§ EXERCISE DESCRIPTION: With pictures left out, retype the lines from the start of the records through the one that contains "person wearing a".

§ TASK DATA:
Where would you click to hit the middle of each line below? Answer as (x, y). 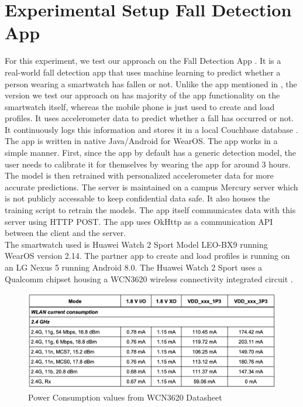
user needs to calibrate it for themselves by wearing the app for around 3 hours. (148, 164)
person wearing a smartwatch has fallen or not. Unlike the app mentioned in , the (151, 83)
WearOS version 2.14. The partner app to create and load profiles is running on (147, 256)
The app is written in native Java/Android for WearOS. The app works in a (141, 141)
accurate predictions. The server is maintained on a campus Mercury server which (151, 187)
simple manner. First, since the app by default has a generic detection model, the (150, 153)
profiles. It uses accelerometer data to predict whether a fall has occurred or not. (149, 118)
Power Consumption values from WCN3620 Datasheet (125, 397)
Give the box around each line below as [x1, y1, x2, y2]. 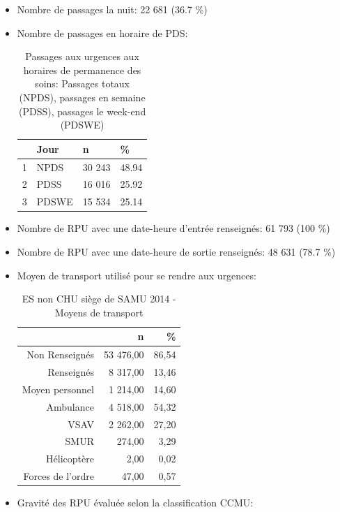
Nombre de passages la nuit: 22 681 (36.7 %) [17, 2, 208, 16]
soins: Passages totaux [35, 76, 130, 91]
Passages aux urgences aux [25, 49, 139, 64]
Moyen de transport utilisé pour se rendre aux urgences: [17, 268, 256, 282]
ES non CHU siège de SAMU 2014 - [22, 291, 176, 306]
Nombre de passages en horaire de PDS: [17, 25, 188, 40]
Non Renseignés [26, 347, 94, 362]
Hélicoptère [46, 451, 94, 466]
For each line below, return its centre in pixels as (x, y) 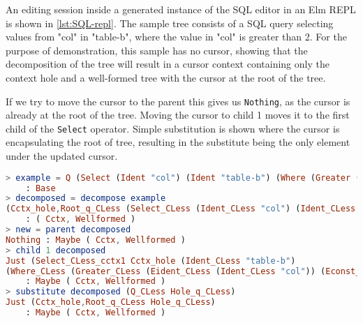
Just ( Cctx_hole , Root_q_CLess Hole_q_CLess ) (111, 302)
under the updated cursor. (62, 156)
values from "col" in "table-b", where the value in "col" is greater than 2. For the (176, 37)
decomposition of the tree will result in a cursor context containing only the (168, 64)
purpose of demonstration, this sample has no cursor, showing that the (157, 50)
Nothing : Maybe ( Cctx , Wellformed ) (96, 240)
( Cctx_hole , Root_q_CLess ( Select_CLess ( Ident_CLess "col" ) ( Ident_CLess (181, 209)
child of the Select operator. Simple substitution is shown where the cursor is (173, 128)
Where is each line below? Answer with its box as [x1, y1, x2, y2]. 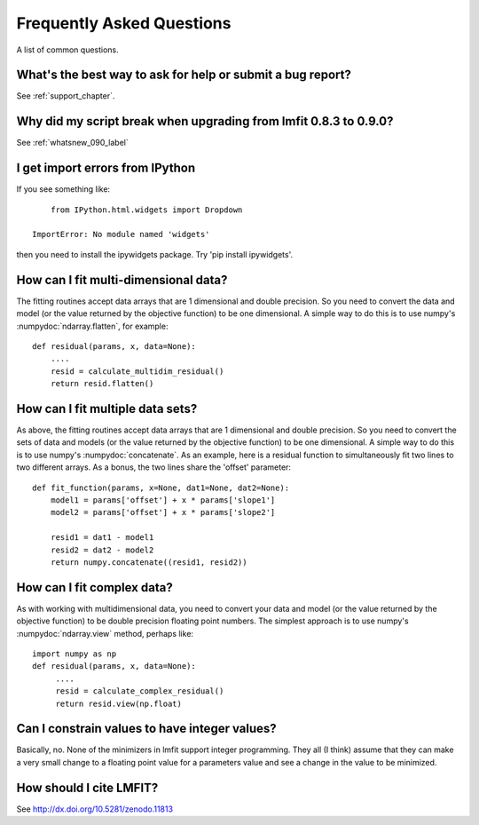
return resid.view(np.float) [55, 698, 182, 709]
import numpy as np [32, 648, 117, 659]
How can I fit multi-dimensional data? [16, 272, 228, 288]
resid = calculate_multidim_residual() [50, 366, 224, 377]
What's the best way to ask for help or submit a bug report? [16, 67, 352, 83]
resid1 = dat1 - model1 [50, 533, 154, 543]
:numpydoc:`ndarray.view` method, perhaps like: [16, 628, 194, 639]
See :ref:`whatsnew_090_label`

§ ANSWER TO THIS PROBLEM:
Where would you click to hit the middle of each line below? Answer as (x, y). 
user needs to calibrate it for themselves by wearing the app for around 3 hours. (148, 164)
person wearing a smartwatch has fallen or not. Unlike the app mentioned in , the (151, 83)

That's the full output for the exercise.